◆ **DATASET**:
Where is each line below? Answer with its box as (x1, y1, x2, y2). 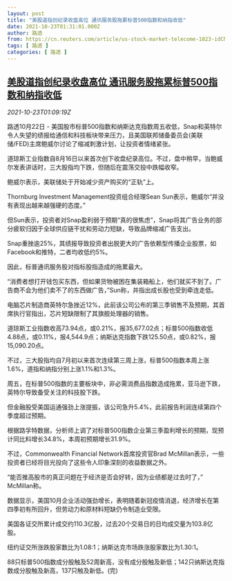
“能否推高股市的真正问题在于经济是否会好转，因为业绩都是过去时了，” (7, 472, 204, 481)
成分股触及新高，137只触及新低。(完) (12, 566, 119, 575)
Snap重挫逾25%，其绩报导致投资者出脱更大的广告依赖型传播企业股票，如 (7, 239, 217, 247)
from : (7, 36, 23, 43)
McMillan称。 (7, 481, 46, 490)
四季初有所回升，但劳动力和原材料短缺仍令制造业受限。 (7, 505, 164, 513)
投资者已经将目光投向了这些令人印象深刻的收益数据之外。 (7, 458, 171, 466)
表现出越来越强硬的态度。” (12, 201, 86, 209)
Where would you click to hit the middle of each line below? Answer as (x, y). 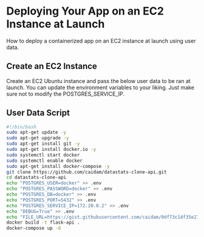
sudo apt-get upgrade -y (38, 138)
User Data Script (38, 113)
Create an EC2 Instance (52, 66)
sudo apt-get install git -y (43, 144)
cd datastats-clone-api (36, 178)
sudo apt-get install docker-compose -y (58, 166)
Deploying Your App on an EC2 (85, 11)
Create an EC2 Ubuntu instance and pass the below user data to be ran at (99, 81)
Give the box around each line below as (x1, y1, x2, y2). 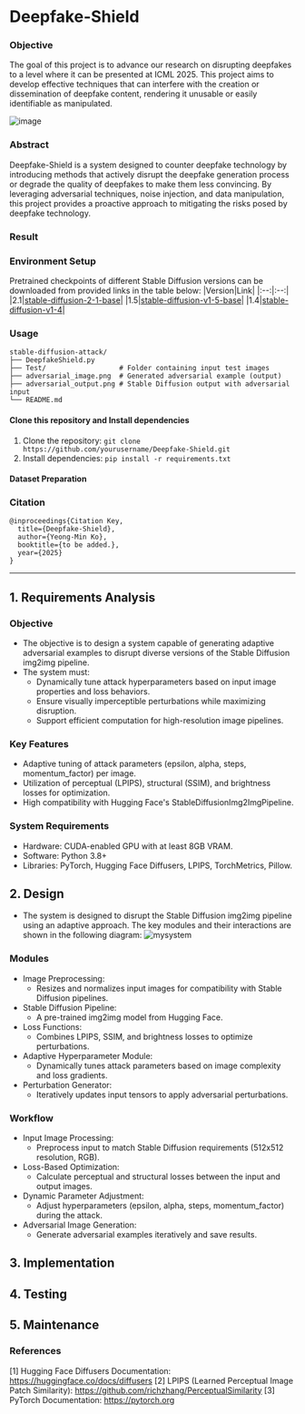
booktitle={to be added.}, (17, 540, 120, 550)
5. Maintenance (9, 1318, 100, 1333)
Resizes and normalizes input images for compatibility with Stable (35, 983, 282, 994)
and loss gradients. (35, 1069, 108, 1080)
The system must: (22, 667, 91, 678)
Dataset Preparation (9, 473, 87, 484)
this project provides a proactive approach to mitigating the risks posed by (9, 197, 288, 208)
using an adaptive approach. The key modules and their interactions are (22, 920, 292, 931)
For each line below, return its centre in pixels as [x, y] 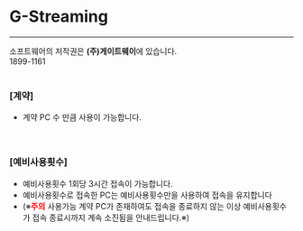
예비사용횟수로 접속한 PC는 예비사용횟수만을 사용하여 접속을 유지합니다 [147, 195]
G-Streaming [59, 17]
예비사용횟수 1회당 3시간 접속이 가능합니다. [97, 183]
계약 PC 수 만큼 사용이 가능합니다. [82, 117]
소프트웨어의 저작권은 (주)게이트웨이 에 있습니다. [93, 51]
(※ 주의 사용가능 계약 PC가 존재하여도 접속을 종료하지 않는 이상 [132, 206]
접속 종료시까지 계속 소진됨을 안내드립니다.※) [111, 217]
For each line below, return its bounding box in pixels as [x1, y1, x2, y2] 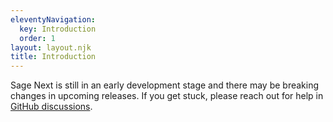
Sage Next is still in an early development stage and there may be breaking [10, 79, 320, 91]
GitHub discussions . [10, 101, 93, 113]
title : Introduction [10, 52, 97, 62]
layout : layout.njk [10, 42, 92, 53]
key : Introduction [19, 24, 97, 34]
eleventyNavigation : [10, 14, 97, 25]
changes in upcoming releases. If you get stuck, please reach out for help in [10, 90, 324, 102]
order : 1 [19, 33, 56, 43]
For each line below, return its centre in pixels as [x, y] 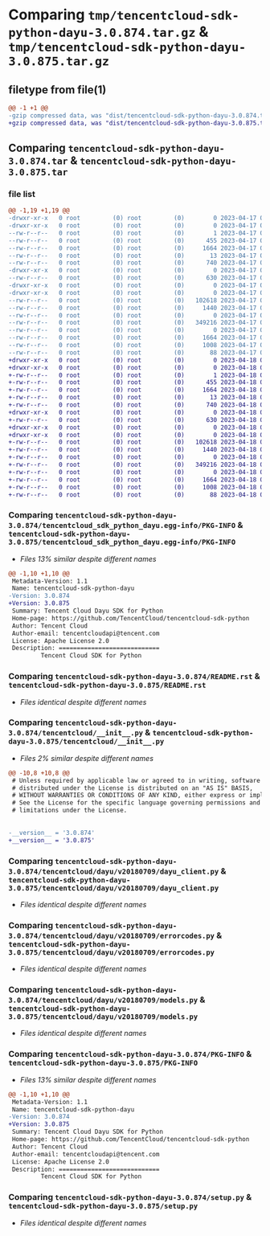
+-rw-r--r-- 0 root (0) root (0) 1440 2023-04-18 [133, 450]
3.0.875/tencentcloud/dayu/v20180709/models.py [103, 1017]
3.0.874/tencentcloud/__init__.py [76, 733]
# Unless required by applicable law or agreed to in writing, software [136, 780]
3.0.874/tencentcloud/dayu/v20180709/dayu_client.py [114, 871]
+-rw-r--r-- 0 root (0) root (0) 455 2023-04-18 [133, 383]
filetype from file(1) [57, 90]
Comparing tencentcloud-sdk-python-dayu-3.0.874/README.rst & [134, 677]
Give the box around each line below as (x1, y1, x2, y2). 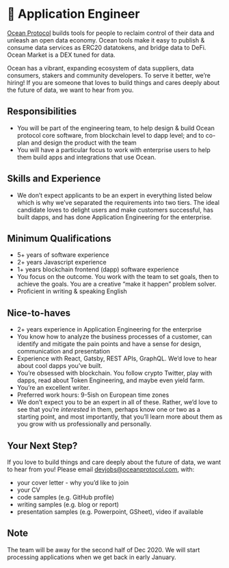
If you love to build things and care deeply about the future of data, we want (7, 458, 221, 466)
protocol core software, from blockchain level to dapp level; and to (16, 131, 204, 139)
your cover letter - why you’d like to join (16, 479, 129, 486)
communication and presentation (16, 347, 111, 356)
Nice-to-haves (7, 307, 70, 319)
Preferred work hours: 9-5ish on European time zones (16, 391, 170, 399)
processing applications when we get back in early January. (7, 553, 176, 561)
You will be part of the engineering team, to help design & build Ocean (16, 123, 215, 132)
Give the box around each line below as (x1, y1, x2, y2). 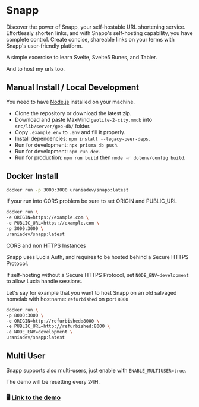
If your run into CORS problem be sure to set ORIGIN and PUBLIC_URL (6, 197, 177, 205)
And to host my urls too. (6, 65, 65, 72)
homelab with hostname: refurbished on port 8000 (6, 295, 129, 302)
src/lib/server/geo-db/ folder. (14, 122, 91, 130)
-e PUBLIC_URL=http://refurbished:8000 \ (6, 323, 110, 330)
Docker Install (6, 171, 59, 181)
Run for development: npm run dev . (14, 147, 100, 154)
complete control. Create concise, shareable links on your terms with (6, 36, 175, 43)
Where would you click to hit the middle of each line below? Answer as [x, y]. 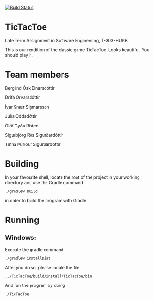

◆ **ASSIGNED TASK**: Since the copy should hold text only, set down each record exactly and leave the pictures out.

◆ **SOLUTION TO THIS TASK**:
Where is each line below? Answer with its box as (x1, y1, x2, y2). 
“能否推高股市的真正问题在于经济是否会好转，因为业绩都是过去时了，” (7, 472, 204, 481)
成分股触及新高，137只触及新低。(完) (12, 566, 119, 575)
Snap重挫逾25%，其绩报导致投资者出脱更大的广告依赖型传播企业股票，如 (7, 239, 217, 247)
from : (7, 36, 23, 43)
McMillan称。 (7, 481, 46, 490)
四季初有所回升，但劳动力和原材料短缺仍令制造业受限。 (7, 505, 164, 513)
投资者已经将目光投向了这些令人印象深刻的收益数据之外。 (7, 458, 171, 466)
表现出越来越强硬的态度。” (12, 201, 86, 209)
Where would you click to hit the middle of each line below? Answer as (x, y). 
sudo apt-get upgrade -y (38, 138)
User Data Script (38, 113)
Create an EC2 Instance (52, 66)
sudo apt-get install git -y (43, 144)
cd datastats-clone-api (36, 178)
sudo apt-get install docker-compose -y (58, 166)
Deploying Your App on an EC2 (85, 11)
Create an EC2 Ubuntu instance and pass the below user data to be ran at (99, 81)
Give the box around each line below as (x1, y1, x2, y2). 
booktitle={to be added.}, (17, 540, 120, 550)
5. Maintenance (9, 1318, 100, 1333)
Resizes and normalizes input images for compatibility with Stable (35, 983, 282, 994)
and loss gradients. (35, 1069, 108, 1080)
The system must: (22, 667, 91, 678)
Dataset Preparation (9, 473, 87, 484)
this project provides a proactive approach to mitigating the risks posed by (9, 197, 288, 208)
using an adaptive approach. The key modules and their interactions are (22, 920, 292, 931)
For each line below, return its centre in pixels as [x, y] 
예비사용횟수로 접속한 PC는 예비사용횟수만을 사용하여 접속을 유지합니다 [147, 195]
G-Streaming [59, 17]
예비사용횟수 1회당 3시간 접속이 가능합니다. [97, 183]
계약 PC 수 만큼 사용이 가능합니다. [82, 117]
소프트웨어의 저작권은 (주)게이트웨이 에 있습니다. [93, 51]
(※ 주의 사용가능 계약 PC가 존재하여도 접속을 종료하지 않는 이상 [132, 206]
접속 종료시까지 계속 소진됨을 안내드립니다.※) [111, 217]
For each line below, return its bounding box in pixels as [x1, y1, x2, y2] 
Sage Next is still in an early development stage and there may be breaking [10, 79, 320, 91]
GitHub discussions . [10, 101, 93, 113]
title : Introduction [10, 52, 97, 62]
layout : layout.njk [10, 42, 92, 53]
key : Introduction [19, 24, 97, 34]
eleventyNavigation : [10, 14, 97, 25]
changes in upcoming releases. If you get stuck, please reach out for help in [10, 90, 324, 102]
order : 1 [19, 33, 56, 43]
For each line below, return its centre in pixels as [x, y] 
+-rw-r--r-- 0 root (0) root (0) 1440 2023-04-18 [133, 450]
3.0.875/tencentcloud/dayu/v20180709/models.py [103, 1017]
3.0.874/tencentcloud/__init__.py [76, 733]
# Unless required by applicable law or agreed to in writing, software [136, 780]
3.0.874/tencentcloud/dayu/v20180709/dayu_client.py [114, 871]
+-rw-r--r-- 0 root (0) root (0) 455 2023-04-18 [133, 383]
filetype from file(1) [57, 90]
Comparing tencentcloud-sdk-python-dayu-3.0.874/README.rst & [134, 677]
Give the box around each line below as (x1, y1, x2, y2). 
If you love to build things and care deeply about the future of data, we want (7, 458, 221, 466)
protocol core software, from blockchain level to dapp level; and to (16, 131, 204, 139)
your cover letter - why you’d like to join (16, 479, 129, 486)
communication and presentation (16, 347, 111, 356)
Nice-to-haves (7, 307, 70, 319)
Preferred work hours: 9-5ish on European time zones (16, 391, 170, 399)
processing applications when we get back in early January. (7, 553, 176, 561)
You will be part of the engineering team, to help design & build Ocean (16, 123, 215, 132)
Give the box around each line below as (x1, y1, x2, y2). 
If your run into CORS problem be sure to set ORIGIN and PUBLIC_URL (6, 197, 177, 205)
And to host my urls too. (6, 65, 65, 72)
homelab with hostname: refurbished on port 8000 (6, 295, 129, 302)
src/lib/server/geo-db/ folder. (14, 122, 91, 130)
-e PUBLIC_URL=http://refurbished:8000 \ (6, 323, 110, 330)
Docker Install (6, 171, 59, 181)
Run for development: npm run dev . (14, 147, 100, 154)
complete control. Create concise, shareable links on your terms with (6, 36, 175, 43)
Where would you click to hit the middle of each line below? Answer as [x, y]. 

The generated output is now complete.